Rai Way (quotata) presenta fondamentali solidi: consensus 2026 (aggiornato a maggio) prevede ricavi core intorno a 292 milioni, adjusted EBITDA a 192 milioni, utile netto a 88 milioni e indebitamento netto a circa 178 milioni. Il titolo ha mostrato resilienza, con analisti che vedono nel deal il principale catalyst. EI Towers, non quotata, beneficia di contratti stabili ma affronta una riduzione ricavi nel 2026 per il nuovo accordo Mediaset, con management focalizzato su efficientamento costi.

Le view degli analisti e delle case di investimento

Gli analisti del settore restano complessivamente positivi sul deal, pur riconoscendo i ritardi. Equita SIM vede nell’operazione il principale catalyst per Rai Way: ipotizza un dividendo straordinario di 1,30 euro per azione agli attuali azionisti di Rai Way, seguito da un’aggregazione “carta contro carta” che valorizzi le due società sullo stesso multiplo. La raccomandazione rimane “buy”, con l’aggregazione che renderebbe il titolo ancora più interessante.

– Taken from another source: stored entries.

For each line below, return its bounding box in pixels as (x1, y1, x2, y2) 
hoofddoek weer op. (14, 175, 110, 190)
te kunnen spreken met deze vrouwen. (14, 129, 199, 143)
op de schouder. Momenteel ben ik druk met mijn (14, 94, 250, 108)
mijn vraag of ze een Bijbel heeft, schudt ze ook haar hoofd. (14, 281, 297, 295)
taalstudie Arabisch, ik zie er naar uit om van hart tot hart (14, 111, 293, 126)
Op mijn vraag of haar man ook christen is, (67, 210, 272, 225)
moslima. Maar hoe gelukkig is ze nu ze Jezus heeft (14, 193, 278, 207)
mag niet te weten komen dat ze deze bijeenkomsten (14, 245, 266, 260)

Intermonte è ancora più ottimista. Il target price è stato alzato a 7,7 euro (upside significativo), incorporando sinergie del 10% sui costi operativi combinati e del 5% sui capex, oltre a potenziali attività di diversificazione. Su base pro-forma, la combined entity avrebbe un debito netto/EBITDA intorno a 2,3x, con spazio per un re-leverage fino a 3,5x e un dividendo straordinario di circa 400 milioni di euro (circa 1 euro per azione per gli azionisti Rai Way). Nella distribuzione, Rai incasserebbe circa 200 milioni, F2i 90 e MFE 60, più ulteriori 400 milioni per MFE dalla monetizzazione della quota residua.

Websim sottolinea che la proroga di marzo confermava la volontà di procedere, pur richiedendo più tempo per due diligence su concambio, valutazioni, governance e armonizzazione MSA. Il mercato ha storicamente sostenuto l’operazione, vedendola come un passo verso un campione nazionale da circa 4 miliardi di euro di valore enterprise.

Cosa succederà ora

Le probabilità più alte puntano a una proroga tecnica per finalizzare i dettagli, evitando il naufragio di un progetto perseguito da quasi un decennio. Un fallimento riaprirebbe scenari alternativi, come la vendita di una quota di Rai Way superiore al 50%, ma andrebbe contro l’interesse strategico nazionale di avere una rete unica. Le parti, supportate da advisor di primo piano (Citi, Lazard, Mediobanca, Intesa, Unicredit), sembrano motivate a chiudere, anche se con gradualità.

Se l’accordo si concretizzerà, nascerà un player di rilievo europeo nel broadcasting, con benefici per efficienza, innovazione e azionisti. Altrimenti, il settore tornerà a confrontarsi con frammentazione e costi duplicati, in un contesto dove la convergenza tra reti tradizionali e nuove infrastrutture (5G, data center) diventa sempre più urgente. Gli investitori seguono con attenzione: il titolo Rai Way ha reagito positivamente alle notizie di proroga in passato, confermando la view speculativa degli analisti. Il prossimo comunicato delle parti chiarirà se si tratta di un rinvio o di un passo avanti decisivo.